Domenica 29 novembre si avvicina, la statua è ormai pronta anche se ancora coperta da un lenzuolo bianco.
Qualcuno, però, è già deluso. Il sindaco Valletta, per esempio.
Stamattina ha ricevuto il telegramma del Prefetto: ringrazia per il cortese invito, certo, ma annuncia che non potrà intervenire “per motivi di salute”. In compenso, ha autorizzato l’arrivo di una fanfara reggimentale.
«Sarà comunque una bella cerimonia -pensa il sindaco- ne abbiamo tutti bisogno».
Ne ha bisogno soprattutto lui. Vive un periodo molto difficile. E’ dal 1923 che il contrasto con la sezione valvese del Fascio è diventato un caso politico a livello provinciale. In paese c’è tensione, nemmeno la realizzazione del monumento è riuscita a pacificare del tutto Valva.
Don Antonio Cappetta, invece, è emozionato.
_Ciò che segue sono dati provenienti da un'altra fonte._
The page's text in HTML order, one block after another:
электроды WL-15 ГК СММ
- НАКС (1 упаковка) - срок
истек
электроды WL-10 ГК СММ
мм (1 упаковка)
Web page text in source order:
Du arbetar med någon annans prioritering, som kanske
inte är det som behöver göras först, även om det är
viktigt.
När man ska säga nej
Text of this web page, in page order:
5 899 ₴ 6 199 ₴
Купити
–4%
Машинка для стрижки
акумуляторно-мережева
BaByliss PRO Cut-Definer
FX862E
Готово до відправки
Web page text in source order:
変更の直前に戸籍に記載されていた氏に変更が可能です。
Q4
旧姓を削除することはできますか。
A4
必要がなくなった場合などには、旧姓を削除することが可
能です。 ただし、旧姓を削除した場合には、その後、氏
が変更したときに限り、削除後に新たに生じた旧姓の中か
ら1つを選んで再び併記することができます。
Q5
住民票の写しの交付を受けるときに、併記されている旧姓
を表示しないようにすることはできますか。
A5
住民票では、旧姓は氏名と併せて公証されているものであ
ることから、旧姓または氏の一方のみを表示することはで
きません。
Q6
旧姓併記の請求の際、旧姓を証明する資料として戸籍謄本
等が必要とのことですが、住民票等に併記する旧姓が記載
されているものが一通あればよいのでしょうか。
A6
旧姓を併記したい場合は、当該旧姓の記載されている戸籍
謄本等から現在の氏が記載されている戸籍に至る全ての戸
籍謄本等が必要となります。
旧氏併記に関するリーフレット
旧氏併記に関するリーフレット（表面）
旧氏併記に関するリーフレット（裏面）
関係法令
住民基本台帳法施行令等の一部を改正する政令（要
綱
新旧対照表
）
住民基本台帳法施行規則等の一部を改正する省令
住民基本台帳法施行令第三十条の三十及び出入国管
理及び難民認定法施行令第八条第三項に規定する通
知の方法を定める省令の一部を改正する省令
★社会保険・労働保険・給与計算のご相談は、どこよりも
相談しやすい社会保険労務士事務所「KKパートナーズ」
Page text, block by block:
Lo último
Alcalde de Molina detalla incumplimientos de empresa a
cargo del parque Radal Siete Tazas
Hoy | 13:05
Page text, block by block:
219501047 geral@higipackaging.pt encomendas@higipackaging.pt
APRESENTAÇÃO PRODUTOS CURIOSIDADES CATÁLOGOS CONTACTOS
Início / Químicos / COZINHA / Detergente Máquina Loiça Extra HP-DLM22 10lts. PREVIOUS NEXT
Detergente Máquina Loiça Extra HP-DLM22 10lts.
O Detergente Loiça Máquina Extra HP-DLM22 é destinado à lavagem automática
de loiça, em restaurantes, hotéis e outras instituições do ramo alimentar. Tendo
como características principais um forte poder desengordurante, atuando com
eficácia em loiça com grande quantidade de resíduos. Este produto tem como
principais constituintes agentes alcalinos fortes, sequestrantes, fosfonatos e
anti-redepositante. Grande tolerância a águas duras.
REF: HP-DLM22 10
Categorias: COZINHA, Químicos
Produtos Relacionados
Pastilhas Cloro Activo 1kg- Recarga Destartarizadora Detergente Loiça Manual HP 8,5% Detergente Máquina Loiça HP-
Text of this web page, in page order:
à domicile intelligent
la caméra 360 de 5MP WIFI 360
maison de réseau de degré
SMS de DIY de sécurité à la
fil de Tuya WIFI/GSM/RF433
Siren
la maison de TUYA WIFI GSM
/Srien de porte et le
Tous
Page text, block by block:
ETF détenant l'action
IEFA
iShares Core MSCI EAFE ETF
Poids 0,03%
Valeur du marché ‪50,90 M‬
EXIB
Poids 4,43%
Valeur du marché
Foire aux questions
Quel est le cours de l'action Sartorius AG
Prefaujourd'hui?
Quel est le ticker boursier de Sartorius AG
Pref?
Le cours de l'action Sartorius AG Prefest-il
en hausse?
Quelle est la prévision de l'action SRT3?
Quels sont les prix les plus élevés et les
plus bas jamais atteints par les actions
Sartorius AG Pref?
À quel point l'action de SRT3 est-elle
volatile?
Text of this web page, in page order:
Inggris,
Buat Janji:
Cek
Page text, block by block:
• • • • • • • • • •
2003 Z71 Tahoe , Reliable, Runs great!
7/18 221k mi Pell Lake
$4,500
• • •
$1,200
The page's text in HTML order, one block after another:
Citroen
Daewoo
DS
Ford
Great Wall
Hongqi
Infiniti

Pensa all’arrivo dell’ospite d’onore, al momento in cui gli stringerà la mano, alle parole che vorrebbe dirgli. E nel frattempo, mentre tutta Valva si prepara al grande giorno, lui ripassa nella mente ciò che dirà all’oratore.
L’oratore ufficiale
Chiamato dal Generale Cadorna nel giugno 1915, Semeria ha abbandonato le sue precedenti posizioni pacifiste e ha collaborato attivamente alla macchina bellica.
| Ritratto di padre Giovanni Semeria; fonte |
Svolge un’intensa attività oratoria, promuovendo tra i
soldati le ragioni patriottico-religiose della guerra. È un
vulcano di iniziative: organizza conferenze, lotterie, gare di poesia per
sollevare il morale.
| Padre Semeria organizza una lotteria al fronte; fonte |
In un suo articolo scrive:
«È dolce ed è bello - è una morte estetica questa del soldato. La morte nel letto è prosaica, è volgare: la morte nel campo è poetica, è sublime. Il sangue purpureo non macchia, come il pus delle malattie. L’atto di cogliere quasi al volo la morte è più nobile di chi se ne lascia volgarmente sorprendere, schiacciare. L’inno funebre che si leva spontaneo da ogni letto di morte si trasforma davanti a questa morte bella per il suo eroismo in un inno, poema trionfale. Ha più l’aria di essere entrato nella immortalità il guerriero sacrificatosi per la patria che di essere partito dalla terra, che di avere perduta la vita.
Il Cristianesimo, che non rinnega in ciò che ha di spontaneamente nobile la natura umana, il Cristianesimo, che non soffoca l’amor di patria, ammette la bellezza e la gioia del sacrificio compiuto per la difesa e il buon diritto di Lei. Anche su cristiane labbra, anche lungo i cristiani secoli echeggia il grido dulce et decorum est pro patria mori».1
Padre Semeria parla ai soldati; fonte |
La crisi interiore e la rinascita operosa
Non è stato semplice. Ha rischiato il baratro, ha vissuto il tracollo.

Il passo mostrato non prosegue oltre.